FIFA's investigative arm has completed its report on Haitian Football Federation president Yves Jean-Bart, who is accused of raping underage players, the governing body of world football said on Thursday. FIFA said the case would now be taken up by its disciplinary arm, the adjudicatory chamber of the independent Ethics Committee. The investigation followed a report in the Guardian in April that Jean-Bart sexually abused young female footballers at the country's national training centre. The accusations led to the opening of a criminal investigation in Haiti, as well as the suspension of Jean-Bart by FIFA on May 25.
According to girls and former officials quoted by the Guardian in articles in April and August, Jean-Bart raped many underage players.
Saying they had been pressured to remain silent, the alleged victims told the newspaper, on condition of anonymity, that at least two underage players had to get abortions after Jean-Bart assaulted them.
FIFA said on Thursday that the investigation had been expanded to include Yvette Felix, an assistant coach at the training centre, who has also been banned from football for 90 days.

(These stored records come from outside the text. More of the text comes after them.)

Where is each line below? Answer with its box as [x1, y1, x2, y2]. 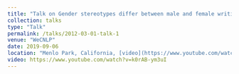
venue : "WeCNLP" [7, 37, 55, 44]
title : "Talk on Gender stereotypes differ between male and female [7, 10, 215, 18]
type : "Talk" [7, 23, 46, 30]
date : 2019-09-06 [7, 43, 59, 50]
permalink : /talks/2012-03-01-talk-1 [7, 30, 119, 37]
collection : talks [7, 17, 62, 24]
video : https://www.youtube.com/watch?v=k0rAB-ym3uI [7, 56, 167, 63]
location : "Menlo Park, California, [7, 50, 116, 57]
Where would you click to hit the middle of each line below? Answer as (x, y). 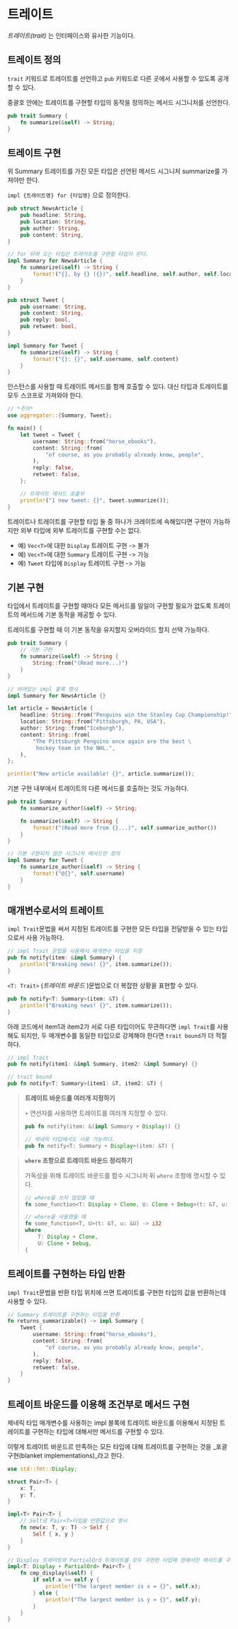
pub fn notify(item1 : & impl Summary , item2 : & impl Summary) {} (103, 1064)
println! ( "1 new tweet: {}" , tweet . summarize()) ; (95, 500)
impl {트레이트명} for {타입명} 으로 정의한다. (69, 195)
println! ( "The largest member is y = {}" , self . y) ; (123, 1599)
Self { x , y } (53, 1534)
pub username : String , (53, 307)
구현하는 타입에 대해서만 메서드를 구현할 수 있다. (98, 1431)
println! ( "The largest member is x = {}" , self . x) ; (123, 1586)

That follows FIFA's announcement in August that investigations had been widened to include other federation officials "who were identified as having allegedly been involved (as principals, accomplices or instigators) in acts of systematic sexual abuse against female football players".

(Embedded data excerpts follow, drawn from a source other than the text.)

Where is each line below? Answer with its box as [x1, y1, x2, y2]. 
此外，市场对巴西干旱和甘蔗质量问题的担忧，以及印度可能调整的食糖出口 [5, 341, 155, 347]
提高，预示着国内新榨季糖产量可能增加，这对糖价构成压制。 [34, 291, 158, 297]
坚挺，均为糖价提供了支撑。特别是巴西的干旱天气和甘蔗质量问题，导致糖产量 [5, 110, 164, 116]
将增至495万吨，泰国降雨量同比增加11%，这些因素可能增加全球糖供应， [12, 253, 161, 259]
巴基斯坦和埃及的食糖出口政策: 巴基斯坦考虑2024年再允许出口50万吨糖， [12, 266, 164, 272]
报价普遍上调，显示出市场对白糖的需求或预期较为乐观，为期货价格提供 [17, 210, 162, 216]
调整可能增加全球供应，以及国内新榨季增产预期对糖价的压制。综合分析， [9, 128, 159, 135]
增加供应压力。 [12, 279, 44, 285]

At the time, FIFA suspended two other Haitian football officials, Nella Joseph, supervisor of girls' football at the training centre, and Wilner Etienne, technical director of the Haitian football federation, for 90 days.
Jean-Bart, 73, has been running the FHF for two decades. He won a sixth term unopposed in February.
He denies all the accusations and has filed a complaint in Paris against a French journalist who co-authored the Guardian investigation.
The construction of the training centre at Croix-des-Bouquets, a suburb of the Haitian capital of Port-au-Prince, was funded by a FIFA programme.